I once had to fly from Connecticut to Texas, to the funeral of my beautiful niece, who was killed in a car accident while visiting Australia.  She was 24.  Brilliant, valedictorian of her class, spiritual, funny, OMG, so funny.  And beautiful.  She was the star of our family, the 2nd of my younger sister’s 5 children. She was, without a doubt, an old soul.  We all knew it, her wisdom was far beyond her years.

I flew by myself to Chicago, where I met up with my older sister, brother-in-law and my mother, and we flew together to Dallas.  On the first leg, I don’t know if I’ve ever been so sad in my life.  My marriage was breaking up, I was broke, (my older sis paid my plane fare),  and now I had to face saying goodbye to one of the really most beautiful people I’d ever had in my life.  We had a special bond, she and I.  Everyone remarked on it.
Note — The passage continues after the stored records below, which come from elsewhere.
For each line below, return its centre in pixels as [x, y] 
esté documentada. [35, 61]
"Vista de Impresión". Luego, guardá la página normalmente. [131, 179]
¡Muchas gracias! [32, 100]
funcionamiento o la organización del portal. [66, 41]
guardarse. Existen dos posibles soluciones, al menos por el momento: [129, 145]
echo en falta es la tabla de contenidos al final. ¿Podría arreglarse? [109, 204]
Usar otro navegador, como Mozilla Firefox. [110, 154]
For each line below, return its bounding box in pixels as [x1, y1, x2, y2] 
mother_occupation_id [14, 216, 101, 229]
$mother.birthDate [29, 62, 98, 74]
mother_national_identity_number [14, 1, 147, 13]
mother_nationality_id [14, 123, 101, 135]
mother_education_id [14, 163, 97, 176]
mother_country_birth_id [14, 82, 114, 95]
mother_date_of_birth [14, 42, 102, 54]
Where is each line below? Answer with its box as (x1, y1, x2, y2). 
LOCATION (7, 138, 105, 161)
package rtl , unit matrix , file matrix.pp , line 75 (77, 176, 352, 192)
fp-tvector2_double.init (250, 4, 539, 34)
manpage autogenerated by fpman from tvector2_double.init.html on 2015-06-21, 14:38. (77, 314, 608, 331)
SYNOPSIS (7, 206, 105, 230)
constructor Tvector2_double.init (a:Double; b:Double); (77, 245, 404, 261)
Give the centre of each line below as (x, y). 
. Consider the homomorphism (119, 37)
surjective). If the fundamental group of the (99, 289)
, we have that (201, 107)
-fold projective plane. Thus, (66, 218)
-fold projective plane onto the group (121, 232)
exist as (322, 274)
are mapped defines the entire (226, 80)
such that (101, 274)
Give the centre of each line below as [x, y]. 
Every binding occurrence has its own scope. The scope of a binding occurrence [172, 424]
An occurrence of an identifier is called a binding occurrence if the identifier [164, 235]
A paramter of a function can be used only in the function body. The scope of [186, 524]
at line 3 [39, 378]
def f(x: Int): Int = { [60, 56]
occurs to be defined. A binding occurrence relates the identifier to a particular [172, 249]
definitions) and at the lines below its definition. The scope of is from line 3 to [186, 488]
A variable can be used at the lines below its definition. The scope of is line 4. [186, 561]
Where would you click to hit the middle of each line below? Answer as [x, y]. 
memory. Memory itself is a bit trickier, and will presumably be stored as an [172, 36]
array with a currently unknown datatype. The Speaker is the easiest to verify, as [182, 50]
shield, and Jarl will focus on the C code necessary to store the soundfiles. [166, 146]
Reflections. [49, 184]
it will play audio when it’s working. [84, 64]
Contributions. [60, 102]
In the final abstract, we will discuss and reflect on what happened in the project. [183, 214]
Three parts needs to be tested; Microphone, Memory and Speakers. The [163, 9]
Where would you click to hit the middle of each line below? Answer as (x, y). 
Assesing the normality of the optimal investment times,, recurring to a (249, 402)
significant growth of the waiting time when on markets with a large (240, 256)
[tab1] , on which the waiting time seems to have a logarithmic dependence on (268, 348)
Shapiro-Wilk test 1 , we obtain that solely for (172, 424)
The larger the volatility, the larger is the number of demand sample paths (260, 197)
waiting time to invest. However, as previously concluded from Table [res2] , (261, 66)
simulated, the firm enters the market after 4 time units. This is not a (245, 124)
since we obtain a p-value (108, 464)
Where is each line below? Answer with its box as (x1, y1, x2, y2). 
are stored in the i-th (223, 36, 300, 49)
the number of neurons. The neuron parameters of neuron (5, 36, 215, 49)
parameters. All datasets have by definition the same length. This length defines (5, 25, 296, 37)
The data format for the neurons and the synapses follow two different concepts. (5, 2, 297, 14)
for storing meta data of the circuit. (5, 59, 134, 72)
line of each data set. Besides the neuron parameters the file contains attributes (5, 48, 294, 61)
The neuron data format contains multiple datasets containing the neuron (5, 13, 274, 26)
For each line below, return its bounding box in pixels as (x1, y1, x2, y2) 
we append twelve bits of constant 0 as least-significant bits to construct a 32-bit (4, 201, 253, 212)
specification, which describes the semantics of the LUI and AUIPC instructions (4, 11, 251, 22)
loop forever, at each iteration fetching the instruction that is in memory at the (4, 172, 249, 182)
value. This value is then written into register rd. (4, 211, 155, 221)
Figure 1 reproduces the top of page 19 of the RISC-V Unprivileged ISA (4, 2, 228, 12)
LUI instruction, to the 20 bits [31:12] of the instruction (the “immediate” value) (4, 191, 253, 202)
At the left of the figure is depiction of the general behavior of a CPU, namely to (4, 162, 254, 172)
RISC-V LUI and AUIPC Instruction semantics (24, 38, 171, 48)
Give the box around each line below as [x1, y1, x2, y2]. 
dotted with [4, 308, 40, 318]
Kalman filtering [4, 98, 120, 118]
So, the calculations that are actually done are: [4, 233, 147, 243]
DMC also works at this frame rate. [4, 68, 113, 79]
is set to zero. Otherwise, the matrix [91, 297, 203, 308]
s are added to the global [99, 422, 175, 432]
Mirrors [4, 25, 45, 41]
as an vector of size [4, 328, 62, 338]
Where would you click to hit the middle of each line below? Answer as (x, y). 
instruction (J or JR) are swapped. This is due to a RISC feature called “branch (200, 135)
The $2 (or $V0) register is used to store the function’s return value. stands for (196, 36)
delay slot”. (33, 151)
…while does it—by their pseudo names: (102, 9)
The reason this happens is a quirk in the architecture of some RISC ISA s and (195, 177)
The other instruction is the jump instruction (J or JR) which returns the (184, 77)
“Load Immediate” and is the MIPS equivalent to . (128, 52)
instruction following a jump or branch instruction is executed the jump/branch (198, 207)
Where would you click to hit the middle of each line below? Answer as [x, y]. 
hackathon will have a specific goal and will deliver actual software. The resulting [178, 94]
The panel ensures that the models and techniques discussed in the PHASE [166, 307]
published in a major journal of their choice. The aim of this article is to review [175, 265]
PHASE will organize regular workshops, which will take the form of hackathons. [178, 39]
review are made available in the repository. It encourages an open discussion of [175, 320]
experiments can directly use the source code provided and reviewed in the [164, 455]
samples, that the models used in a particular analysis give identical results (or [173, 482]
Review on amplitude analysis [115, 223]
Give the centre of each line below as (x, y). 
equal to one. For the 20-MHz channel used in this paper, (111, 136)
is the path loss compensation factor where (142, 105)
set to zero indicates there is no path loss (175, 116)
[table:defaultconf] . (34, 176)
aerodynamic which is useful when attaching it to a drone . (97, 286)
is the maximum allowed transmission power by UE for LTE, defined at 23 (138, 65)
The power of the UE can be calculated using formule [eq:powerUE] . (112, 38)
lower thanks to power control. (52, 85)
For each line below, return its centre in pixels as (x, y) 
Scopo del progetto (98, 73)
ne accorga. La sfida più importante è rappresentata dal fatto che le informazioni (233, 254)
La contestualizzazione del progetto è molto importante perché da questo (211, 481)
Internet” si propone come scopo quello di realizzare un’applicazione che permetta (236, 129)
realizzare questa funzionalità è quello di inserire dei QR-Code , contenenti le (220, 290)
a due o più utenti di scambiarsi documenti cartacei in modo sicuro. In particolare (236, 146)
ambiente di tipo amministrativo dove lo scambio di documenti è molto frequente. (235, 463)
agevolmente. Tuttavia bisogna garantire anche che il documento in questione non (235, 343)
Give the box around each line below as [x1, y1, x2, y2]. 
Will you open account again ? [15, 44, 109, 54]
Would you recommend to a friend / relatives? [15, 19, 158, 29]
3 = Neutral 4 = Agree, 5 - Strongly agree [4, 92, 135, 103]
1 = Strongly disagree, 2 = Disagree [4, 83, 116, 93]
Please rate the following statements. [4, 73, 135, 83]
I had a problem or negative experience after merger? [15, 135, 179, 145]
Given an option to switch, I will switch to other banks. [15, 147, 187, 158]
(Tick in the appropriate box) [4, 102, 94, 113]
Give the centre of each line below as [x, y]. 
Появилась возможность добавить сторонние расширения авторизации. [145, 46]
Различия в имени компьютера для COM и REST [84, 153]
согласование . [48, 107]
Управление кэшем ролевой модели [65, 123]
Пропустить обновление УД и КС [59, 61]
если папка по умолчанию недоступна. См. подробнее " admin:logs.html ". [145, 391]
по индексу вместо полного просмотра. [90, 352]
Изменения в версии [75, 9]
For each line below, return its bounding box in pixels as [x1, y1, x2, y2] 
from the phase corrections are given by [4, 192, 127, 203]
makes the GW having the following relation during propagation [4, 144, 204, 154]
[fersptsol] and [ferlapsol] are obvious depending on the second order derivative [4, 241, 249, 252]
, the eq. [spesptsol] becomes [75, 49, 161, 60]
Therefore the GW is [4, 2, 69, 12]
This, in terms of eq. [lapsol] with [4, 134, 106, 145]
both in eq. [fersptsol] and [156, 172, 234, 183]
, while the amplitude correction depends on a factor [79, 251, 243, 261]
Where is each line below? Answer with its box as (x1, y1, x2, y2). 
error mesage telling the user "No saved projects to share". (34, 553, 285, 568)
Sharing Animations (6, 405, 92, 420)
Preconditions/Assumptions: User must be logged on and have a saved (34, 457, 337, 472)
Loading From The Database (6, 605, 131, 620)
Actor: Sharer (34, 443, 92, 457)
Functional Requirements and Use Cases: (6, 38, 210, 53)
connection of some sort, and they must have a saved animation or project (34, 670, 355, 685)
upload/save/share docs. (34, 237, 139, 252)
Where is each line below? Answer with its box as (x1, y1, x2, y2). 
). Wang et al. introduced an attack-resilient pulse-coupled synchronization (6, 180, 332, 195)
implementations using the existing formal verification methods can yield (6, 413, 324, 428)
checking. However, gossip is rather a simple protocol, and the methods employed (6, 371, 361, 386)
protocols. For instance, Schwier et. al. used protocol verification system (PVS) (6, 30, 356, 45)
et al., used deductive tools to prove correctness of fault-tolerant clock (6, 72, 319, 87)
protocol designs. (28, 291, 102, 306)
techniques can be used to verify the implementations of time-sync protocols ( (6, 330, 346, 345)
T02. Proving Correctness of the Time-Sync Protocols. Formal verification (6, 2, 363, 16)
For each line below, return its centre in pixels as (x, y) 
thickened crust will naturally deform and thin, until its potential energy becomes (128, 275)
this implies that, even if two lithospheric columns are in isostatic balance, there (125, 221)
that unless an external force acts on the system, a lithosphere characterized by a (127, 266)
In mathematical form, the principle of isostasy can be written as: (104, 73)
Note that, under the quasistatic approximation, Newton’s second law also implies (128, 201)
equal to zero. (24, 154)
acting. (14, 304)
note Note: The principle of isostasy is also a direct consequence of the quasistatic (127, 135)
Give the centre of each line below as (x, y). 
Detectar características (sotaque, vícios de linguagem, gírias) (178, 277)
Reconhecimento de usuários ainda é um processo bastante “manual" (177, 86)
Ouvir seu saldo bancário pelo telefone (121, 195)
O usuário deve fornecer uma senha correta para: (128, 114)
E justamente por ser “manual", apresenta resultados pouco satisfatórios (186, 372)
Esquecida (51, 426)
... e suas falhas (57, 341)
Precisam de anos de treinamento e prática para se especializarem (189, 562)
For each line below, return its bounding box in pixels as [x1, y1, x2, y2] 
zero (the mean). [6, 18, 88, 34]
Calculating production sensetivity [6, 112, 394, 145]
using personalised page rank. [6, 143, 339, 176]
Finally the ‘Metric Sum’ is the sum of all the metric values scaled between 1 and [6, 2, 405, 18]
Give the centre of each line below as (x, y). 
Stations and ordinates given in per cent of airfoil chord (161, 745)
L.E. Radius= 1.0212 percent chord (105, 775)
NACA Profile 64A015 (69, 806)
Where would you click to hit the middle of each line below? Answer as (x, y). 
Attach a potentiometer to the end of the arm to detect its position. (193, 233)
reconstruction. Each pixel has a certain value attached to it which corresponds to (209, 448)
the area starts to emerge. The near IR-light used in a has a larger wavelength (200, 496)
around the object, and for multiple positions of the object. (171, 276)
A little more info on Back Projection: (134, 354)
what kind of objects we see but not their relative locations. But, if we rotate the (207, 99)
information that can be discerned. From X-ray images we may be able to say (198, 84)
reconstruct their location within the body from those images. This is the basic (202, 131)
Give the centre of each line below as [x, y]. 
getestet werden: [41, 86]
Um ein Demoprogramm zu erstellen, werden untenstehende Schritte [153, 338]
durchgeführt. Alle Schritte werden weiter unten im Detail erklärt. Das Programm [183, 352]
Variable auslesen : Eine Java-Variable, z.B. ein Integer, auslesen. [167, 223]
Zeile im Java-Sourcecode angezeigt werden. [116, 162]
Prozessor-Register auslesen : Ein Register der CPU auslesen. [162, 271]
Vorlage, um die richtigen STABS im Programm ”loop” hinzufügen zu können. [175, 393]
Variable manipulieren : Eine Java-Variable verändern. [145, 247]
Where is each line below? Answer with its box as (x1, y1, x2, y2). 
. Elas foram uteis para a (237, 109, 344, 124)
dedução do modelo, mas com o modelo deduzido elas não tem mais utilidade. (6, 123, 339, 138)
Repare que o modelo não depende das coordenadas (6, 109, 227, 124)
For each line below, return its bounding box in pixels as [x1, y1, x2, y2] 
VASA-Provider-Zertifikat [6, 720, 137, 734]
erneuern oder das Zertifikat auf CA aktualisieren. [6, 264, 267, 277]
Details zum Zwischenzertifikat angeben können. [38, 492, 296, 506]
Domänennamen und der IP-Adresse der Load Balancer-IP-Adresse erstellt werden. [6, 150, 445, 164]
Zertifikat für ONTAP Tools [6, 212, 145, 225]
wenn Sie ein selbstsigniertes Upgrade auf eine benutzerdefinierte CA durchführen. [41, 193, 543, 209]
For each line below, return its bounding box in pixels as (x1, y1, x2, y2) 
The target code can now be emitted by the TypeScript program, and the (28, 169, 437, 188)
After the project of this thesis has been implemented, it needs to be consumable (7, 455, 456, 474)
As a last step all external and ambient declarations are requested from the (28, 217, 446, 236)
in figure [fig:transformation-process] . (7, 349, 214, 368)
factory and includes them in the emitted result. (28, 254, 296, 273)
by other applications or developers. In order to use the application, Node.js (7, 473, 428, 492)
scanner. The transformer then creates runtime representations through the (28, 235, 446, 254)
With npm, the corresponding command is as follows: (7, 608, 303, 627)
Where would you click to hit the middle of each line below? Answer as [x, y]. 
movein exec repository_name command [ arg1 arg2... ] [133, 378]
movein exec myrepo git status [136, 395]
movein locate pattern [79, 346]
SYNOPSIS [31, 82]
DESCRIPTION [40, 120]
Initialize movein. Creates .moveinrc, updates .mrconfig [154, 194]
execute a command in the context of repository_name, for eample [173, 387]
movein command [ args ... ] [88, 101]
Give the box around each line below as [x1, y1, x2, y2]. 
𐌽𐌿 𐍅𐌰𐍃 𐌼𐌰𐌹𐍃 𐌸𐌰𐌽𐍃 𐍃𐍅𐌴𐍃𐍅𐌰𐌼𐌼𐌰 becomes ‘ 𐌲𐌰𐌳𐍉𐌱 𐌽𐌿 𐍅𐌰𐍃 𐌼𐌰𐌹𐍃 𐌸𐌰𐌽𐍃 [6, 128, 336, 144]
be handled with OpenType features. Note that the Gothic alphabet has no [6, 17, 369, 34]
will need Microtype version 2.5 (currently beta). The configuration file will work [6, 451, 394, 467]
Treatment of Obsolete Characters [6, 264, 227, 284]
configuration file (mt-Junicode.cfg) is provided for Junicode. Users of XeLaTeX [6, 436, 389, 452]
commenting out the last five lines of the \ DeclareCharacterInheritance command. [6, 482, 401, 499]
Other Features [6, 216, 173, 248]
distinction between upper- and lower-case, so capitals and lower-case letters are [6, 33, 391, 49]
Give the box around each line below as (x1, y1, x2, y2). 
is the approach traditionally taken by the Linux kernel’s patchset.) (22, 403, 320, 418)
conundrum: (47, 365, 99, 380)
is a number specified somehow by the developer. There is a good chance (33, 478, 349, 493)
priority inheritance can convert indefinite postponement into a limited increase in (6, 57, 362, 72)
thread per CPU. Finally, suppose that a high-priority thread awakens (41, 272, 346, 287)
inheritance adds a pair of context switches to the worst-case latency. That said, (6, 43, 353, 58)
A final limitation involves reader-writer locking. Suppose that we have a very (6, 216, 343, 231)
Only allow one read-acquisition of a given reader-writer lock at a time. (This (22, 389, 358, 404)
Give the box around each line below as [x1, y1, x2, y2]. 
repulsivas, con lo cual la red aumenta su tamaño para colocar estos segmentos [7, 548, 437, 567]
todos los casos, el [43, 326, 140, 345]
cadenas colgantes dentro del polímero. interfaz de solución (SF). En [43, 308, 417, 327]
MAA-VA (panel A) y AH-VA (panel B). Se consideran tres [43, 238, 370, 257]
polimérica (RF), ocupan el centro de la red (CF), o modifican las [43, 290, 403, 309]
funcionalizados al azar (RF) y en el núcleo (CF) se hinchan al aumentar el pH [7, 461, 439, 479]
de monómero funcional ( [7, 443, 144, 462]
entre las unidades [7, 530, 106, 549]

So, I was looking out the window of the plane.  We  flew above clouds that whole trip, so it was blue sky above, and white clouds below.  Staring out the window, thinking, trying not to cry the whole time. Wondering why this had to happen, why we had to lose her when everything else was already falling apart.  Suddenly I saw the shadow of the plane, perfectly, on the clouds.  And then I realized the shadow had a rainbow aura all the way around it.  It followed us all the way to Chicago, for 1100 miles.

It was one of those signs.  I was suddenly not alone, and there was promise.  I think now, it was my niece’s way of comforting me, of helping me to get through that sad lonely flight.  It was a sign that she was ok, she was around.

I’ve had many times that I’ve felt her energy around me since.  Many unique experiences that have let me know she is close by.

I don’t know why I went here this morning, except I am flying to Chicago to get home, which makes no sense to me, but it’s no different than flying to Detroit, to get home on another trip.  So far out of the way, but it’s how they do things in that crazy business.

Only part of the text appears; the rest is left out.